What have your experiences been leading up to the South African Local Government Elections 2021?
Abigail Kemper
October 29, 2021
Abigail Kemper from Open Cities lab interviews mother-daughter duo, Liz and Sarah, about the lead-up to the South African 2021 local municipal elections and their experiences using the MyCandidate.opencitieslab.org tool to find the candidates contesting in their ward.

Before now, there was no easy way of knowing who you could possibly vote for. For most people, the first time they would see the full list of candidates running in their ward would be on voting day. I interviewed Sarah (30+) and her mum, Liz (50+), about the impact that the mycandidate.opencitieslab.org tool has had upon their voting strategy for the local government elections — happening on Monday 1 November 2021.

“This really simple concept is brilliant ‘’ said Liz. If you type in your address, your ward number and all the candidates listed by the IEC as contestants for your ward will come up. Each candidate’s name, age and political party appears in the search results. It also shows all the other wards in which the candidate is contesting. And if you click the name of the candidate, you will be redirected to the google search results for that candidate’s name. You can also view more information about your ward in the link to Wazimap.

The day before Sarah shared the link to the tool with her mum, Liz had been in conversation with friends about how difficult it was to know who to vote for. “We admitted that we didn’t even know our ward number. I’ve got a vague idea of who my councillor is. At that stage, no posters were up either. Two other friends were saying the same thing. Apart from knowing our voting stations, we really didn’t know who we would be able to vote for. I wasn’t even sure how many ballot papers we’d get.”

Both Liz and Sarah shared how the My Candidate tool has really helped them to dig into who the candidates in their ward are. Sarah is in the process of assessing all the candidates by finding news stories about how each candidate and the promises that each party is making to improve her ward. She wants to find out who is committed to addressing service delivery and poverty alleviation locally and whose plans and vision align with hers.

The tool also helps users better understand how local elections in South Africa work. Liz was very surprised to learn that a candidate can run in multiple wards. While most candidates (68% or 36,000) are standing in only one ward, the analysis by The Outlier shows that 166 candidates are standing in 20 or more wards.

“We are floored by the discovery that one person can stand in more than one ward. This has never come to my attention before.
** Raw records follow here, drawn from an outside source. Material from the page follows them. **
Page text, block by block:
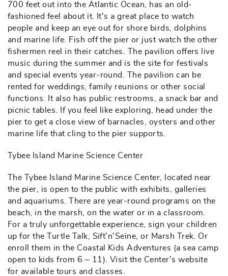
700 feet out into the Atlantic Ocean, has an old-
fashioned feel about it. It's a great place to watch
people and keep an eye out for shore birds, dolphins
and marine life. Fish off the pier or just watch the other
fishermen reel in their catches. The pavilion offers live
music during the summer and is the site for festivals
and special events year-round. The pavilion can be
rented for weddings, family reunions or other social
functions. It also has public restrooms, a snack bar and
picnic tables. If you feel like exploring, head under the
pier to get a close view of barnacles, oysters and other
marine life that cling to the pier supports.
Tybee Island Marine Science Center
The Tybee Island Marine Science Center, located near
the pier, is open to the public with exhibits, galleries
and aquariums. There are year-round programs on the
beach, in the marsh, on the water or in a classroom.
For a truly unforgettable experience, sign your children
up for the Turtle Talk, Sift'n'Seine, or Marsh Trek. Or
enroll them in the Coastal Kids Adventures (a sea camp
open to kids from 6 – 11). Visit the Center's website
for available tours and classes.

We had no idea that a candidate can contest so many wards. We want our candidate to live in our ward. I don’t mind if they live in the next suburb but I’ve since discovered what that’s all about, although I don’t understand it entirely.”

To understand why candidates are running in multiple wards to increase their chance of winning more proportional representation and to get a seat in council, you can read and re-read this great article by Jodi Allemeir.

Reflecting on her 50 years of voting history, Liz said that the proportional voting system is a little bit more complicated and difficult to understand. Before 1994, there were only a few parties to vote for, and electioneering by parties was allowed on voting day. She remembered, “The National Party would hand koeksisters out to voters at the voting stations. The Progressives provided sausage rolls, and the United party had tea and coffee and all sorts.” She felt that it was much easier to know who stood for what. They were all so different from each other and voters would rely on what they read in the newspapers, and what they heard on the radio to inform their vote. And also presumably, some voters would be influenced by the confectionery handed out on the day.

Now, even though the voting system is a little more complicated, Liz feels much more empowered to make an informed choice on her ballot. Sarah confessed that she’s going to have to do some candidate cramming this weekend to decide who to vote for come Monday.

What is your voting strategy for the local government elections? Will you vote for a party? Will you sift through the candidates and by process of elimination, choose the person you think you can trust to represent you? Will you vote for the underdog? Will you vote differently on the ballot for your ward councillor and the ballot for proportional representation? Whatever your strategy, use the My Candidate tool to discover the candidates available in your ward and make a more informed choice for South Africa.